In [None]:
import pandas as pd
import numpy as np
from sklearn.preprocessing import StandardScaler
from sklearn.decomposition import PCA
from sklearn.manifold import TSNE
from datetime import datetime
import plotly.express as px
import matplotlib.pyplot as plt
import seaborn as sns
import os
from sklearn.cluster import DBSCAN
from sklearn.metrics import silhouette_score

# Parameters

In [None]:
# params
DATE_RANGE = '2000_to_2020'

DATA_PATH = f'input/imputed/df_wide_knn_imputed_{DATE_RANGE}.csv'
FEATURE_IMPORTANCE_PATH = f'output/feature_importance/xgb_tuned_feature_importances_multi_target_{DATE_RANGE}.csv'

# PCA params
N_FEATURES = 10
N_COMPONENTS = 2

# DBSCAN params
EPSILON = 0.2
MIN_SAMPLES = 3

# Pull Data and Standardize

In [None]:
# get data
top_features = pd.read_csv(FEATURE_IMPORTANCE_PATH).head(N_FEATURES)['Feature'].tolist()
print(top_features)

data = pd.read_csv(DATA_PATH, usecols=['Country Name', 'Country Code', 'Year'] + top_features)
display(data)
data_features = data[top_features]
data_labels = data[['Country Name', 'Country Code', 'Year']]

In [None]:
# Drop NAs if applicable
print(f"Shape of data: {data_features.shape}")
print(f"NAs: {data_features.isna().sum().sum():,}")

# drop NAs
data_features = data_features.dropna()

print(f"\nShape of data after dropping NAs: {data_features.shape}")
print(f"NAs: {data_features.isna().sum().sum():,}")

In [None]:
scaler = StandardScaler()
data_scaled = scaler.fit_transform(data_features)
print(f"\nShape of scaled data: {data_scaled.shape}")

# PCA

In [None]:
# Perform PCA with dynamic number of components
pca = PCA(n_components=N_COMPONENTS)
data_pca = pca.fit_transform(data_scaled)

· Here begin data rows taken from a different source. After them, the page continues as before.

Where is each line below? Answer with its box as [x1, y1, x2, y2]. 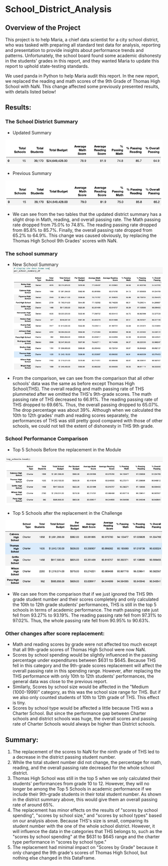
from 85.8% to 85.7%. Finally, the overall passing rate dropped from [12, 227, 152, 233]
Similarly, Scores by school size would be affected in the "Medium [12, 684, 149, 690]
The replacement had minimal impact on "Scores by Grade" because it [12, 844, 158, 850]
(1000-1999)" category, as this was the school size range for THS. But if [12, 689, 161, 695]
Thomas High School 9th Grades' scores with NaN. [12, 237, 118, 243]
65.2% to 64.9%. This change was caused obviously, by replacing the [12, 232, 157, 238]
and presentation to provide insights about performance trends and [5, 47, 144, 53]
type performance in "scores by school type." [12, 839, 106, 845]
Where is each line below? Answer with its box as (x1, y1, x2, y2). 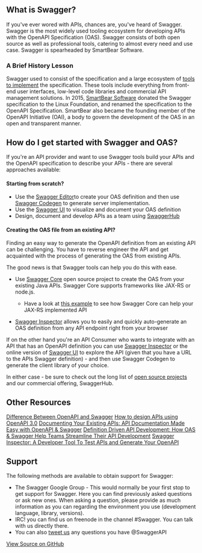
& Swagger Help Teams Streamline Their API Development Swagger (6, 433, 174, 440)
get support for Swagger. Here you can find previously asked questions (14, 490, 192, 497)
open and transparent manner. (6, 120, 82, 127)
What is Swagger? (6, 5, 76, 15)
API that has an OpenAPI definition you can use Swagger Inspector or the (6, 342, 188, 350)
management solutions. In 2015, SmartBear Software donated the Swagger (6, 94, 191, 102)
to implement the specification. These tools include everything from (6, 81, 174, 89)
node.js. (14, 288, 35, 295)
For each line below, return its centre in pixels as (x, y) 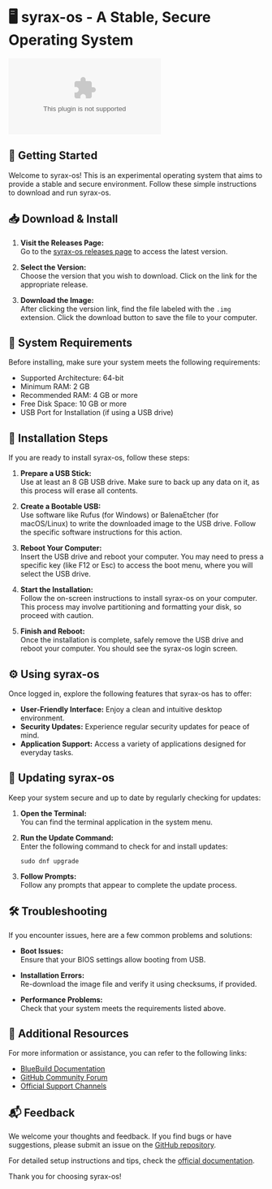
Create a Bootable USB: (60, 507)
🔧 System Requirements (70, 342)
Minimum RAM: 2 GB (55, 387)
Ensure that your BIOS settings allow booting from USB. (113, 959)
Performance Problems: (61, 999)
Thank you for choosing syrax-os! (65, 1177)
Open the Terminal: (53, 813)
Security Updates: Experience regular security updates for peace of (135, 726)
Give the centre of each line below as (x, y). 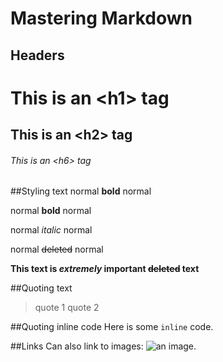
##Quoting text (41, 288)
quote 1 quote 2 (67, 308)
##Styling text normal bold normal (81, 191)
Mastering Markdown (101, 18)
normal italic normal (51, 230)
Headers (37, 55)
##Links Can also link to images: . (103, 346)
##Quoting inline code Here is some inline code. (112, 327)
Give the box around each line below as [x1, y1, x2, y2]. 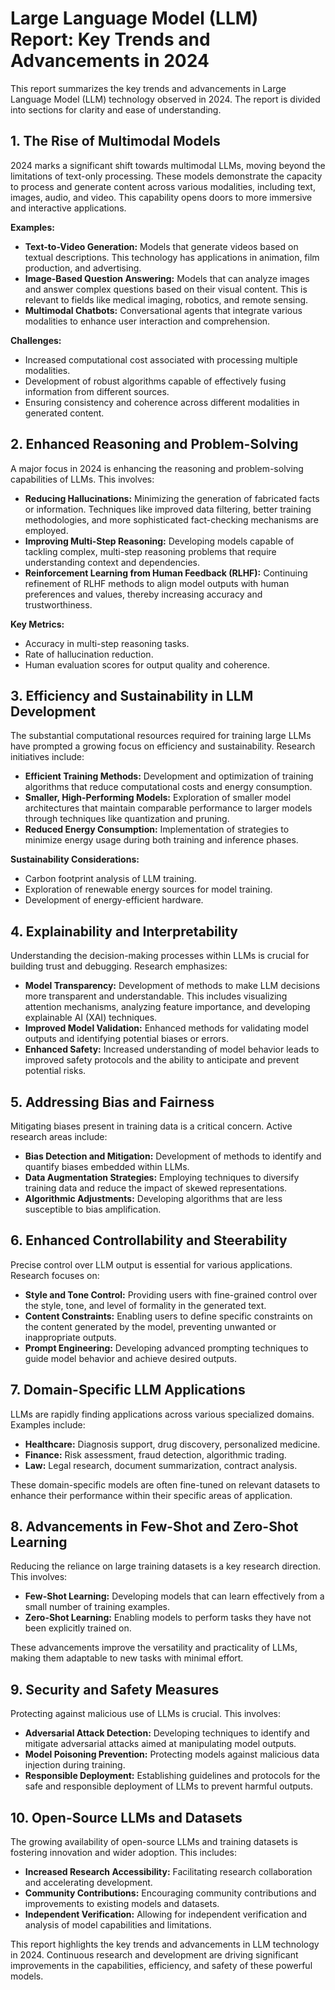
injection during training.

# Create column names for principal components
pca_columns = [f'PC{i+1}' for i in range(N_COMPONENTS)]
data_pca_df = pd.DataFrame(data_pca, columns=pca_columns)

# Combine with labels
data_pca_df = pd.concat([data_labels, data_pca_df], axis=1)
display(data_pca_df)

In [None]:
# Ensure output directory exists
os.makedirs('output/pca', exist_ok=True)

# Calculate PCA evaluation metrics
explained_variance = pca.explained_variance_ratio_
cumulative_variance = explained_variance.cumsum()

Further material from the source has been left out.